Les avocats des parties en conflit dans le procès d’annulations des décisions issues de la dernière assemblée générale extraordinaire de la FECOJU-DA, sont passés enfin à l’ultime épreuve: les plaidoiries. Ce jeudi 3 janvier 2019 devant les juges-arbitres de la CCAS.

Prévu pour 10h, c’est finalement à 11h que ces plaidoiries se sont déroulées dans la salle d’audience de la CCAS, suffocante de chaleur humaine et conquise de toute part par les proches et judokas acquis d’une part, à la cause du plaignant Marien Ngouabi Ikama. Et de l’autre, par des proches, judokas et supporteurs de l’accusé Francis Neyl Ata Assiokarah. Donnant ainsi à cette séance, toute l’allure d’un vrai combat de judo.

Apres le mot introductif de la chambre formulé par Maitre Michel Kaboul Mahouta, président de ladite chambre, l’entame des premières joutes verbales a été amorcée par Yvon Ibouanga, avocat de la partie demanderesse. Ce dernier avec son éloquence légendaire a pendant près d’une heure et demie sublimé l’assistance avec ses tournures enchanteresses. En étayant point par point, le dossier dans le sens d’obtenir de la CCAS, l’annulation pure et simple des clauses arrêtées par les 2/3 de votants, mal composés par Francis Ata, suivant une procédure aussi biaisée que contraire à l’esprit des textes fondamentaux de la FECOJU-DA dans le but de destituer l’actuel président. L’avocat a même précisé que: ‘‘le dossier de la défense porte les germes de sa propre destruction et que lui jouait un penalty sans gardien ».

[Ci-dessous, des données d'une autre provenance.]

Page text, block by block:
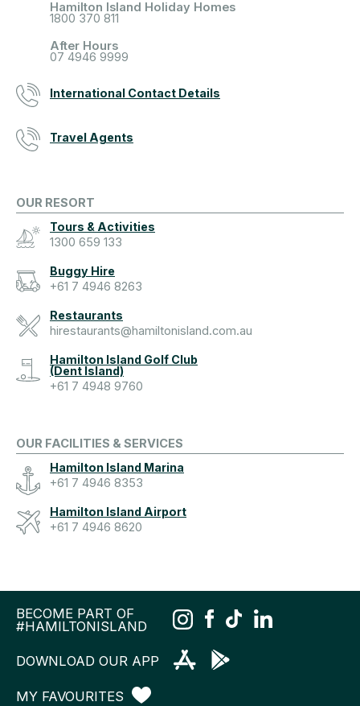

Pour la partie défenderesse, les deux avocats ne se sont pas pour autant laisser intimider par les envolées verbales de leur confrère adverse. Usant tantôt des mots de son propre langage, battant en brèche l’accusation de tentative de destitution de Marien lkama par Francis Ata, les avocats ont mis en avant la léthargie de l’actuel président à réagir promptement aux attentes des budokas et de gouverner sans partage. Au finish, ils en appellent à la sagesse de la CCAS pour statuer sur la tenue d’une assemblée générale qui traduira l’expression et la volonté de la grande majorité.

La séance a été suspendue à 14h, et la chambre s’est retirée pour tirer toute les conséquences de cette sempiternelle affaire. Le verdict sera rendu ce lundi 7 janvier 2019.